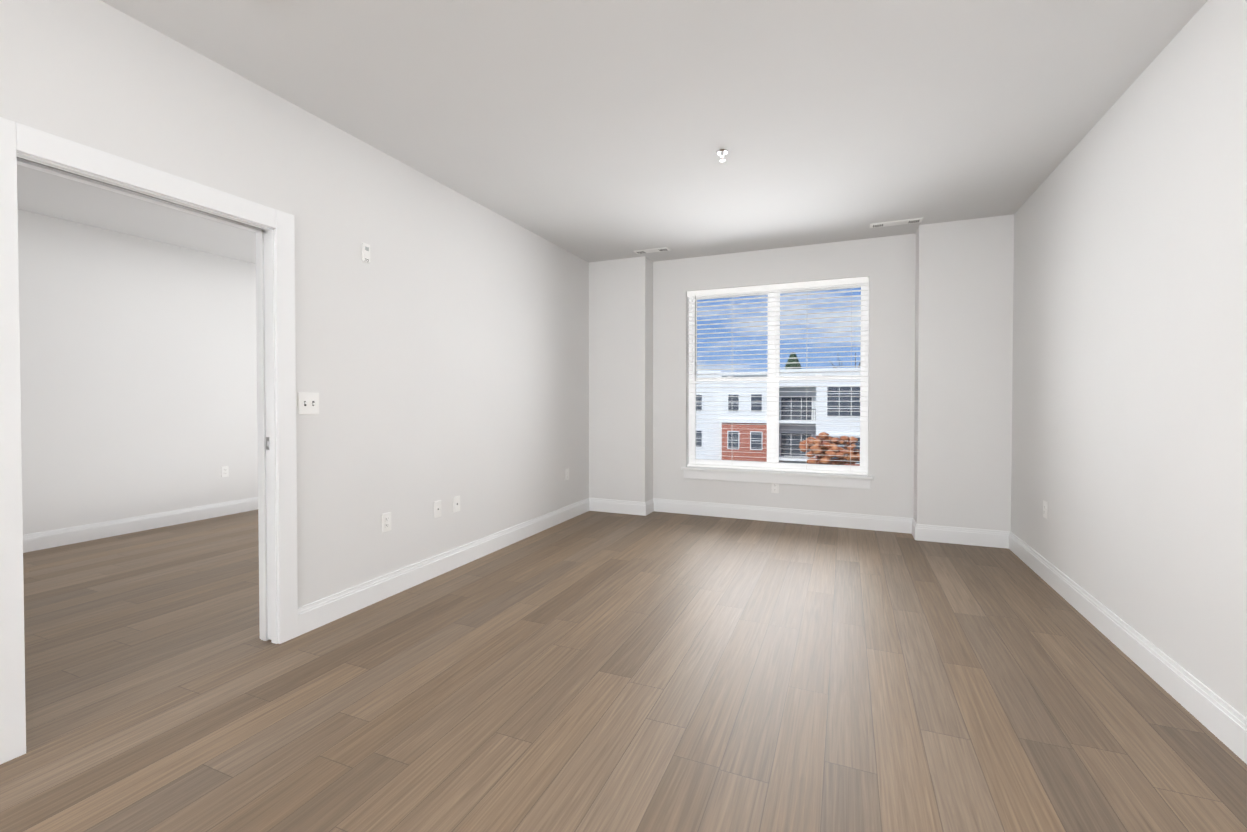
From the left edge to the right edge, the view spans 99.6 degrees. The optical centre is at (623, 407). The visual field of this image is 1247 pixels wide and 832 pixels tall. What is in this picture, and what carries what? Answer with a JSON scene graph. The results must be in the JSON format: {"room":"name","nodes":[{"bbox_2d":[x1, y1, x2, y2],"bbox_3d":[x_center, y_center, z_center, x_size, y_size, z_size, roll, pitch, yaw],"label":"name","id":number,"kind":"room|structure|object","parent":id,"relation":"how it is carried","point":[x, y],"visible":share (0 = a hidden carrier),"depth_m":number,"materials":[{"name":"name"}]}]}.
{"room":"empty living room","nodes":[
{"label":"empty living room","id":0,"kind":"room"},
{"bbox_2d":[18,209,257,534],"bbox_3d":[-5.261,-0.197,3.295,0.120,2.740,9.470,0,1,23],"label":"wall","id":1,"kind":"structure","parent":0,"point":[138,374],"depth_m":4.84,"materials":[{"name":"paint"}]},
{"bbox_2d":[23,497,257,552],"bbox_3d":[-4.667,1.085,4.549,0.016,0.140,6.210,0,1,23],"label":"baseboard","id":2,"kind":"structure","parent":1,"relation":"attached to","point":[66,536],"depth_m":4.85,"materials":[{"name":"white wood"}]},
{"bbox_2d":[221,466,228,476],"bbox_3d":[-4.230,0.675,5.593,0.010,0.115,0.070,0,1,23],"label":"outlet","id":3,"kind":"object","parent":1,"relation":"attached to","point":[224,471],"visible":1,"depth_m":5.59,"materials":[{"name":"white plastic"}]},
{"bbox_2d":[0,0,588,639],"bbox_3d":[-2.132,-0.177,1.835,0.120,2.740,9.210,0,1,23],"label":"wall","id":4,"kind":"structure","parent":0,"point":[442,344],"depth_m":3.15,"materials":[{"name":"paint"}]},
{"bbox_2d":[0,117,297,764],"bbox_3d":[-1.962,0.105,2.243,0.158,2.165,1.075,0,1,23],"label":"door frame","id":5,"kind":"structure","parent":4,"relation":"attached to","point":[30,147],"depth_m":2.22,"materials":[{"name":"white wood"}]},
{"bbox_2d":[298,393,318,414],"bbox_3d":[-1.658,-0.023,2.785,0.024,0.115,0.116,0,1,23],"label":"switch plate","id":6,"kind":"object","parent":4,"relation":"attached to","point":[308,403],"visible":1,"depth_m":2.78,"materials":[{"name":"white plastic"}]},
{"bbox_2d":[362,243,369,262],"bbox_3d":[-1.519,-0.915,3.110,0.016,0.110,0.052,0,1,23],"label":"thermostat","id":7,"kind":"object","parent":4,"relation":"attached to","point":[365,252],"visible":1,"depth_m":3.10,"materials":[{"name":"white plastic"}]},
{"bbox_2d":[382,512,390,532],"bbox_3d":[-1.467,0.708,3.265,0.010,0.115,0.070,0,1,23],"label":"electrical outlet","id":8,"kind":"object","parent":4,"relation":"attached to","point":[386,521],"visible":1,"depth_m":3.26,"materials":[{"name":"white plastic"}]},
{"bbox_2d":[434,500,440,517],"bbox_3d":[-1.295,0.706,3.673,0.010,0.115,0.070,0,1,23],"label":"outlet","id":9,"kind":"object","parent":4,"relation":"attached to","point":[437,508],"visible":1,"depth_m":3.67,"materials":[{"name":"white plastic"}]},
{"bbox_2d":[298,498,590,635],"bbox_3d":[-1.034,1.089,4.286,0.016,0.140,3.385,0,1,23],"label":"baseboard","id":10,"kind":"structure","parent":4,"relation":"attached to","point":[316,614],"depth_m":3.49,"materials":[{"name":"white wood"}]},
{"bbox_2d":[453,495,459,512],"bbox_3d":[-1.219,0.703,3.854,0.010,0.115,0.070,0,1,23],"label":"outlet","id":11,"kind":"object","parent":4,"relation":"attached to","point":[456,503],"visible":1,"depth_m":3.85,"materials":[{"name":"white plastic"}]},
{"bbox_2d":[565,468,568,479],"bbox_3d":[-0.573,0.678,5.386,0.010,0.115,0.070,0,1,23],"label":"electrical outlet","id":12,"kind":"object","parent":4,"relation":"attached to","point":[567,474],"visible":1,"depth_m":5.38,"materials":[{"name":"white plastic"}]},
{"bbox_2d":[17,0,1207,263],"bbox_3d":[-1.852,-1.606,1.773,7.570,0.120,9.590,0,1,23],"label":"ceiling","id":13,"kind":"structure","parent":0,"point":[595,130],"depth_m":2.68,"materials":[{"name":"paint"}]},
{"bbox_2d":[634,247,669,253],"bbox_3d":[0.290,-1.592,5.337,0.360,0.011,0.110,0,1,23],"label":"ceiling vent","id":14,"kind":"object","parent":13,"relation":"in","point":[652,250],"visible":1,"depth_m":5.31,"materials":[{"name":"white metal"}]},
{"bbox_2d":[716,149,727,161],"bbox_3d":[0.605,-1.540,3.224,0.072,0.053,0.072,0,1,23],"label":"sprinkler head","id":15,"kind":"object","parent":13,"relation":"attached to","point":[721,152],"visible":1,"depth_m":3.21},
{"bbox_2d":[870,217,922,227],"bbox_3d":[2.328,-1.580,4.505,0.400,0.011,0.110,0,1,23],"label":"ceiling vent","id":16,"kind":"object","parent":13,"relation":"in","point":[897,222],"visible":1,"depth_m":4.49,"materials":[{"name":"white metal"}]},
{"bbox_2d":[589,256,652,501],"bbox_3d":[-0.030,-0.233,5.814,0.665,2.740,0.245,0,1,23],"label":"wall","id":17,"kind":"structure","parent":0,"point":[620,379],"depth_m":5.69,"materials":[{"name":"paint"}]},
{"bbox_2d":[591,498,646,515],"bbox_3d":[-0.059,1.069,5.702,0.651,0.140,0.016,0,1,23],"label":"baseboard","id":18,"kind":"structure","parent":17,"relation":"attached to","point":[600,505],"depth_m":5.69,"materials":[{"name":"white wood"}]},
{"bbox_2d":[0,510,1246,831],"bbox_3d":[-1.852,1.254,1.813,7.570,0.120,9.590,0,1,23],"label":"floor","id":19,"kind":"structure","parent":0,"point":[630,672],"depth_m":2.15,"materials":[{"name":"brown wood"}]},
{"bbox_2d":[653,233,915,517],"bbox_3d":[1.494,-0.228,5.446,4.000,2.740,0.260,0,1,23],"label":"wall","id":20,"kind":"structure","parent":0,"point":[886,265],"depth_m":5.13,"materials":[{"name":"paint"}]},
{"bbox_2d":[771,483,778,492],"bbox_3d":[1.525,0.799,5.303,0.070,0.115,0.010,0,1,23],"label":"outlet","id":21,"kind":"object","parent":20,"relation":"attached to","point":[774,487],"visible":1,"depth_m":5.30,"materials":[{"name":"white plastic"}]},
{"bbox_2d":[681,278,873,488],"bbox_3d":[1.520,-0.245,5.378,1.870,2.004,0.233,0,1,23],"label":"window","id":22,"kind":"structure","parent":20,"relation":"in","point":[772,438],"depth_m":5.40,"materials":[{"name":"white plastic"}]},
{"bbox_2d":[687,277,867,474],"bbox_3d":[1.507,-0.306,5.347,1.764,1.876,0.070,0,1,23],"label":"window blinds","id":23,"kind":"object","parent":22,"relation":"attached to","point":[811,284],"visible":0.94,"depth_m":5.31,"materials":[{"name":"white plastic"}]},
{"bbox_2d":[651,498,914,533],"bbox_3d":[1.488,1.074,5.316,2.535,0.140,0.016,0,1,23],"label":"baseboard","id":24,"kind":"structure","parent":20,"relation":"attached to","point":[797,516],"depth_m":5.25,"materials":[{"name":"white wood"}]},
{"bbox_2d":[914,214,1013,530],"bbox_3d":[2.926,-0.215,4.568,0.680,2.740,0.245,0,1,23],"label":"wall","id":25,"kind":"structure","parent":0,"point":[964,274],"depth_m":4.45,"materials":[{"name":"paint"}]},
{"bbox_2d":[911,521,1006,547],"bbox_3d":[2.849,1.086,4.477,0.656,0.140,0.016,0,1,23],"label":"baseboard","id":26,"kind":"structure","parent":25,"relation":"attached to","point":[921,532],"depth_m":4.47,"materials":[{"name":"white wood"}]},
{"bbox_2d":[1011,0,1246,717],"bbox_3d":[1.604,-0.157,0.402,0.120,2.740,9.470,0,1,23],"label":"wall","id":27,"kind":"structure","parent":0,"point":[1129,419],"depth_m":2.35,"materials":[{"name":"paint"}]},
{"bbox_2d":[1043,500,1047,518],"bbox_3d":[2.875,0.694,3.592,0.010,0.115,0.070,0,1,23],"label":"electrical outlet","id":28,"kind":"object","parent":27,"relation":"attached to","point":[1045,505],"visible":1,"depth_m":3.58,"materials":[{"name":"white plastic"}]},
{"bbox_2d":[1007,531,1246,763],"bbox_3d":[1.444,1.146,0.215,0.016,0.140,8.965,0,1,23],"label":"baseboard","id":29,"kind":"structure","parent":27,"relation":"attached to","point":[1215,715],"depth_m":2.32,"materials":[{"name":"white wood"}]},
{"label":"outside","id":30,"kind":"structure","parent":0,"visible":0},
{"bbox_3d":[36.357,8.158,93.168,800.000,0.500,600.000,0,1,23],"label":"ground","id":31,"kind":"structure","parent":30,"visible":0},
{"bbox_2d":[696,368,859,465],"bbox_3d":[19.507,2.447,53.088,80.000,12.050,14.800,0,1,23],"label":"building","id":32,"kind":"structure","parent":31,"relation":"on","point":[791,430],"depth_m":48.68,"materials":[{"name":"white"}]},
{"bbox_2d":[785,352,800,368],"bbox_3d":[22.076,0.527,68.691,8.774,15.450,9.000,0,1,23],"label":"conifer tree","id":33,"kind":"object","parent":31,"relation":"on","point":[789,364],"depth_m":67.98,"materials":[{"name":"green plant"}]},
{"bbox_2d":[799,432,859,464],"bbox_3d":[15.827,5.247,40.452,4.584,6.807,3.768,0,1,23],"label":"autumn tree","id":34,"kind":"object","parent":31,"relation":"on","point":[826,458],"depth_m":39.73,"materials":[{"name":"brown plant"}]}
]}
+++++
• _Assigned task_: Lines holding the word "empty" should be copied from the entries above.

• _Exercise solution_:
{"room":"empty living room","nodes":[
{"label":"empty living room","id":0,"kind":"room"},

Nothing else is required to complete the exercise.